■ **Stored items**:

>>>>

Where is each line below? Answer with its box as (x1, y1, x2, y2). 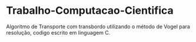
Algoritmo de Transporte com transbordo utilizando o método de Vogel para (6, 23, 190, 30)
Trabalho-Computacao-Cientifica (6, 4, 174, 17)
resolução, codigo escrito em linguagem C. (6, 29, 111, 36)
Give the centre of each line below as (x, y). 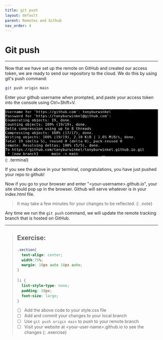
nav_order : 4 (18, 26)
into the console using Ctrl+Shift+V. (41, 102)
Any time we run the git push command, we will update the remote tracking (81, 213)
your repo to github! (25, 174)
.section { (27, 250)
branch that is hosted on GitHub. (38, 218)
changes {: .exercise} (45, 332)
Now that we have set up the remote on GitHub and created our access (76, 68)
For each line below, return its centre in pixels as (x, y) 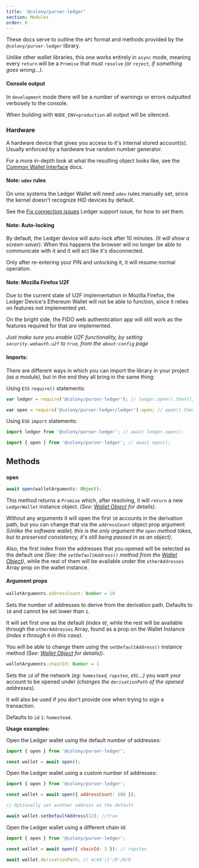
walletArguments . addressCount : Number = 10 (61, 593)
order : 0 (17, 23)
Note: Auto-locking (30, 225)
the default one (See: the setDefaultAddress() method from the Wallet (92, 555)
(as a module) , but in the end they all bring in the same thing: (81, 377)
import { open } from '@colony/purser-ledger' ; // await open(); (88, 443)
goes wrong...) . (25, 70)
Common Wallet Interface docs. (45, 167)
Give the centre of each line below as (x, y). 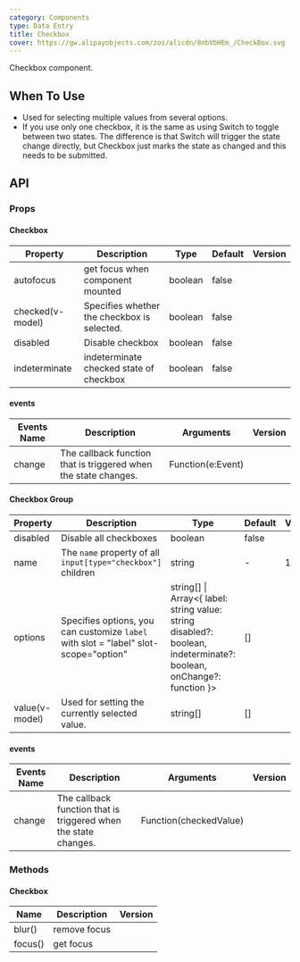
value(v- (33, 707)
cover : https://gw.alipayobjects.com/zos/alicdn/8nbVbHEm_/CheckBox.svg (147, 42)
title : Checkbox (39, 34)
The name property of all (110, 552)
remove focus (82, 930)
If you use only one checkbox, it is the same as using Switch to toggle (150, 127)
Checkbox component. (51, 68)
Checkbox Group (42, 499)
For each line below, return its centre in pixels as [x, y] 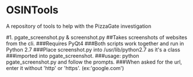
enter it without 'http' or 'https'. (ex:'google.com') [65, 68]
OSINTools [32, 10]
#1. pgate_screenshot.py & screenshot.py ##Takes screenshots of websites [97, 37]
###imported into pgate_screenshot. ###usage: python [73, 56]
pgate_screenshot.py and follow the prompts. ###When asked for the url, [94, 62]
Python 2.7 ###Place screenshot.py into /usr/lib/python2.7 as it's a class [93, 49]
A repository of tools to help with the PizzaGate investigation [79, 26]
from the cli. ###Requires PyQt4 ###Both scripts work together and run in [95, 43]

<<<<
>>>>

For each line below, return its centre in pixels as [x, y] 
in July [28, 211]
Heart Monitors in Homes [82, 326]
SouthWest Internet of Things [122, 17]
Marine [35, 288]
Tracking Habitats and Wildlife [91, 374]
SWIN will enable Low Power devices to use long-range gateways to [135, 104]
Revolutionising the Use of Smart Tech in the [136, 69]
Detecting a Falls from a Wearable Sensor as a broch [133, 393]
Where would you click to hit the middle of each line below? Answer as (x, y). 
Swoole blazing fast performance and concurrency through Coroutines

<<<<

■ **What is expected**:
All that is wanted is the lines above between the one containing "resolução, codigo escrito" and the one containing "from the cli.", inclusive, restated word for word, with pictures omitted.

■ **Finished task**:
resolução, codigo escrito em linguagem C. (6, 29, 111, 36)
Give the centre of each line below as (x, y). 
nav_order : 4 (18, 26)
into the console using Ctrl+Shift+V. (41, 102)
Any time we run the git push command, we will update the remote tracking (81, 213)
your repo to github! (25, 174)
.section { (27, 250)
branch that is hosted on GitHub. (38, 218)
changes {: .exercise} (45, 332)
Now that we have set up the remote on GitHub and created our access (76, 68)
For each line below, return its centre in pixels as (x, y) 
walletArguments . addressCount : Number = 10 (61, 593)
order : 0 (17, 23)
Note: Auto-locking (30, 225)
the default one (See: the setDefaultAddress() method from the Wallet (92, 555)
(as a module) , but in the end they all bring in the same thing: (81, 377)
import { open } from '@colony/purser-ledger' ; // await open(); (88, 443)
goes wrong...) . (25, 70)
Common Wallet Interface docs. (45, 167)
Give the centre of each line below as (x, y). 
value(v- (33, 707)
cover : https://gw.alipayobjects.com/zos/alicdn/8nbVbHEm_/CheckBox.svg (147, 42)
title : Checkbox (39, 34)
The name property of all (110, 552)
remove focus (82, 930)
If you use only one checkbox, it is the same as using Switch to toggle (150, 127)
Checkbox component. (51, 68)
Checkbox Group (42, 499)
For each line below, return its centre in pixels as [x, y] 
enter it without 'http' or 'https'. (ex:'google.com') [65, 68]
OSINTools [32, 10]
#1. pgate_screenshot.py & screenshot.py ##Takes screenshots of websites [97, 37]
###imported into pgate_screenshot. ###usage: python [73, 56]
pgate_screenshot.py and follow the prompts. ###When asked for the url, [94, 62]
Python 2.7 ###Place screenshot.py into /usr/lib/python2.7 as it's a class [93, 49]
A repository of tools to help with the PizzaGate investigation [79, 26]
from the cli. ###Requires PyQt4 ###Both scripts work together and run in [95, 43]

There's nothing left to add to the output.